• _PROBLEM STATEMENT_:
Restate the data below word for word, and let no image into your version.
Top of MATERIAL PROVIDED
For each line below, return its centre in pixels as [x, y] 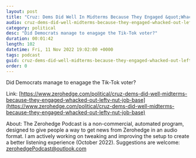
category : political [31, 28]
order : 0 [17, 66]
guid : [13, 60]
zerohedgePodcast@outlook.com [46, 149]
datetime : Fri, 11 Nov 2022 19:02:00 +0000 [60, 50]
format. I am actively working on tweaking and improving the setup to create [98, 136]
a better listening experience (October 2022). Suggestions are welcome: [93, 142]
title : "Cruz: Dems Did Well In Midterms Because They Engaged [85, 17]
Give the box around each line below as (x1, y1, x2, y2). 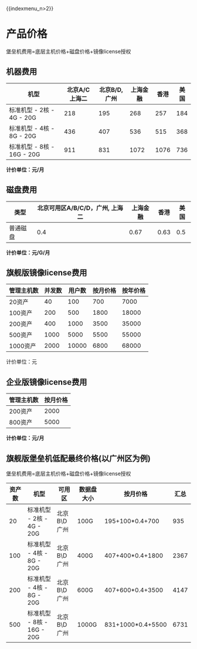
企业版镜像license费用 (6, 377, 87, 387)
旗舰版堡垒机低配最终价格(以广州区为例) (6, 453, 151, 463)
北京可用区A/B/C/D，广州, (37, 204, 110, 212)
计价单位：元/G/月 (6, 249, 50, 256)
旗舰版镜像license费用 (6, 267, 87, 278)
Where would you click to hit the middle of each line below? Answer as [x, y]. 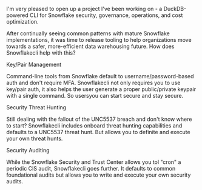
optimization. [22, 22]
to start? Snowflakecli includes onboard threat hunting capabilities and [94, 126]
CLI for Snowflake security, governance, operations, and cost [106, 15]
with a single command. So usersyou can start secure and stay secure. [95, 96]
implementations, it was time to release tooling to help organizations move [99, 40]
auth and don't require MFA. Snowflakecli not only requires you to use [93, 83]
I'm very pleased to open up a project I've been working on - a [84, 9]
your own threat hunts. [35, 138]
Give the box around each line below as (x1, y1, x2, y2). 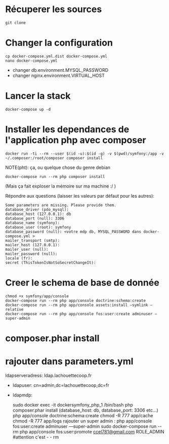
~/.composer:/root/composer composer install (5, 155, 103, 160)
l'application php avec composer (5, 135, 146, 146)
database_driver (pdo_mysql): (5, 207, 69, 212)
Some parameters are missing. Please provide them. (5, 202, 116, 208)
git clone (5, 20, 26, 25)
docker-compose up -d (5, 107, 51, 112)
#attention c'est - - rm (12, 434, 59, 440)
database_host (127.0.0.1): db (5, 211, 71, 216)
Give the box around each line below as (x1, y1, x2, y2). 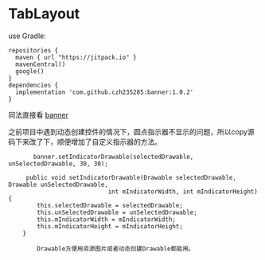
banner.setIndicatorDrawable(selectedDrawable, (33, 153, 194, 161)
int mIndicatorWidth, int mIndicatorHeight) (107, 188, 259, 196)
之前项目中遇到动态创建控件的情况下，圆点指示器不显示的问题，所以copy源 (8, 126, 255, 136)
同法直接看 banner (8, 110, 69, 119)
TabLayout (8, 5, 80, 23)
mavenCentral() (15, 60, 66, 68)
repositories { (8, 46, 59, 54)
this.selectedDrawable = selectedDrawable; (37, 201, 183, 209)
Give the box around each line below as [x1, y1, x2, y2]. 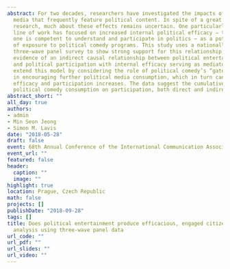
Bottom of MATERIAL PROVIDED
• _TASK OUTPUT_:
For each line below, return its centre in pixels as [x, y] 
category : political [31, 28]
order : 0 [17, 66]
guid : [13, 60]
zerohedgePodcast@outlook.com [46, 149]
datetime : Fri, 11 Nov 2022 19:02:00 +0000 [60, 50]
format. I am actively working on tweaking and improving the setup to create [98, 136]
a better listening experience (October 2022). Suggestions are welcome: [93, 142]
title : "Cruz: Dems Did Well In Midterms Because They Engaged [85, 17]
Give the box around each line below as (x1, y1, x2, y2). 
企业版镜像license费用 (6, 377, 87, 387)
旗舰版堡垒机低配最终价格(以广州区为例) (6, 453, 151, 463)
北京可用区A/B/C/D，广州, (37, 204, 110, 212)
计价单位：元/G/月 (6, 249, 50, 256)
旗舰版镜像license费用 (6, 267, 87, 278)
Where would you click to hit the middle of each line below? Answer as [x, y]. 
optimization. [22, 22]
to start? Snowflakecli includes onboard threat hunting capabilities and [94, 126]
CLI for Snowflake security, governance, operations, and cost [106, 15]
with a single command. So usersyou can start secure and stay secure. [95, 96]
implementations, it was time to release tooling to help organizations move [99, 40]
auth and don't require MFA. Snowflakecli not only requires you to use [93, 83]
I'm very pleased to open up a project I've been working on - a [84, 9]
your own threat hunts. [35, 138]
Give the box around each line below as (x1, y1, x2, y2). 
~/.composer:/root/composer composer install (5, 155, 103, 160)
l'application php avec composer (5, 135, 146, 146)
database_driver (pdo_mysql): (5, 207, 69, 212)
Some parameters are missing. Please provide them. (5, 202, 116, 208)
git clone (5, 20, 26, 25)
docker-compose up -d (5, 107, 51, 112)
#attention c'est - - rm (12, 434, 59, 440)
database_host (127.0.0.1): db (5, 211, 71, 216)
Give the box around each line below as (x1, y1, x2, y2). 
banner.setIndicatorDrawable(selectedDrawable, (33, 153, 194, 161)
int mIndicatorWidth, int mIndicatorHeight) (107, 188, 259, 196)
之前项目中遇到动态创建控件的情况下，圆点指示器不显示的问题，所以copy源 (8, 126, 255, 136)
同法直接看 banner (8, 110, 69, 119)
TabLayout (8, 5, 80, 23)
mavenCentral() (15, 60, 66, 68)
repositories { (8, 46, 59, 54)
this.selectedDrawable = selectedDrawable; (37, 201, 183, 209)
Give the box around each line below as [x1, y1, x2, y2]. 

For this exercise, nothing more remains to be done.